North·Analysis

New party leaders and a pandemic: Yukon's political landscape now far different from 2016

Both of the Yukon's opposition parties have changed leaders since 2016. Both will be gunning for the Liberals in the next election.

With two new opposition party leaders, Sandy Silver's path to re-election might have gotten rockier

With 34-year-old Currie Dixon's election as leader over the weekend, Yukon Premier Sandy Silver finds himself the oldest party leader and his government under concerted fire from both the left and the right. (Paul Tukker/CBC)

Life comes at you fast.

In the 2016 territorial election, Sandy Silver was the young, freewheeling third party leader with nothing to lose. The incumbent Yukon Party, in its third term in power, had alienated large segments of the electorate and Darrell Pasloski's government was running out of gas.

Parties that have been in power for three terms and 14 years typically do not enjoy a high re-election rate.
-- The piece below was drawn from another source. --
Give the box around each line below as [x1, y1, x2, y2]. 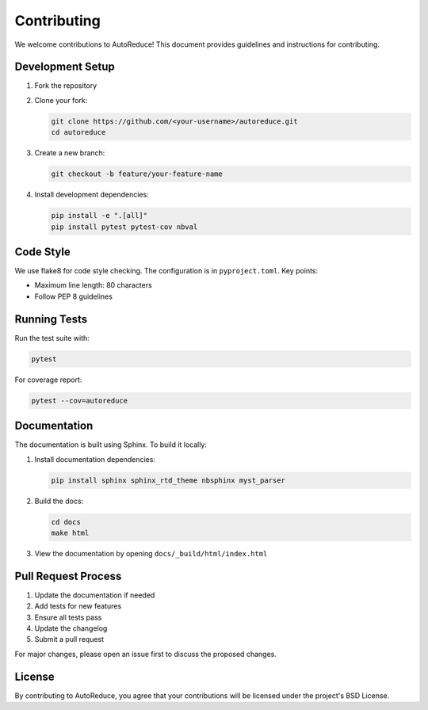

The NDP, though the Official Opposition heading to the 2016 campaign, had seemingly reached its ceiling under former leader Liz Hanson.

Silver's Liberals cruised to a convincing win, taking 11 of 19 seats, though it was far from a landslide. The Liberals captured 39 per cent of the vote to the Yukon Party's 33.

Fast forward to now, and the Yukon's political landscape looks a little different. Pasloski stepped down as Yukon Party leader after losing his Mountainview seat, and later decamped for the greener pastures of corporate boards and lobbying firms.

Hanson would later step down as NDP leader, giving way to Kate White, the only other New Democrat MLA to keep her seat after the party's 2016 drubbing.

With 34-year-old Currie Dixon's election as leader over the weekend, the Yukon Party now sports the kind of fresh face it hasn't had in a while. Still, as a former cabinet minister and director of the party's 2016 campaign, Dixon is far from a neophyte.

Suddenly Silver's the old guard

But all of a sudden, Silver finds himself the oldest party leader and his government under concerted fire from both the left and the right.

The Liberals have not taken criticism well, even before being handed the unenviable task of managing the government's response to COVID-19. In Question Period they were fond of blaming whatever problem on the Yukon Party, or, failing that, emitting an ink cloud of non-answers.

Currie Dixon, the Yukon Party's new leader, is a former cabinet minister and was director of the party's 2016 campaign. (Lacey McLoughlin Photography)

The pandemic, at least at first, bought the Liberals some good will from the opposition parties. Clearly, such an unprecedented public emergency was going to disrupt business as usual. The Yukon Party and NDP agreed to let the spring budget pass the house without the usual debate.

Ever since, the three parties have been locked in a dispute over how to give the budget some after-the-fact scrutiny. The government pulled the plug on budget hearings planned for May. A push for a house committee to examine some of the orders-in-council the government passed to deal with the pandemic has gone nowhere.

The crisis brought some consensus: the opposition parties have remained largely silent on many of the economic measures the government has brought forward. Some of those measures, such as wage and rent subsidies, are more traditionally the domain of the NDP.

The Liberals also tacked left on the environment, stealing the NDP's thunder on climate change and tabling an ambitious package of reforms aimed at cutting the Yukon's carbon emissions.

Liberals face fire from both sides

Thanks to Ottawa's longstanding, generous fiscal patronage of the territorial governments, the Yukon Party, when it was in power, was largely able to avoid the harsh austerity that other right-of-centre governments have adopted, either by choice or necessity. (Although the Liberals have a point when they note that it was the Yukon Party that drew heavily on the territory's financial assets to maintain balanced budgets.)

Dixon spent much of his leadership campaign talking about the need for the Yukon Party to attract new supporters by taking issues like mental health and early childhood education — not exactly conservative meat-and-potatoes stuff — more seriously.

Back in 2016, Silver expertly wielded his party's location in the political centre, pledging to adopt ideas from the left or the right, without concern for ideology.

But power is an ideology of its own and retaining it tends to become the primary focus for most governments.

By the time the next election rolls around, no more than a year and a half from now, Silver may find himself squeezed from both sides. Residing in the political centre may not be quite the sweet spot it once was.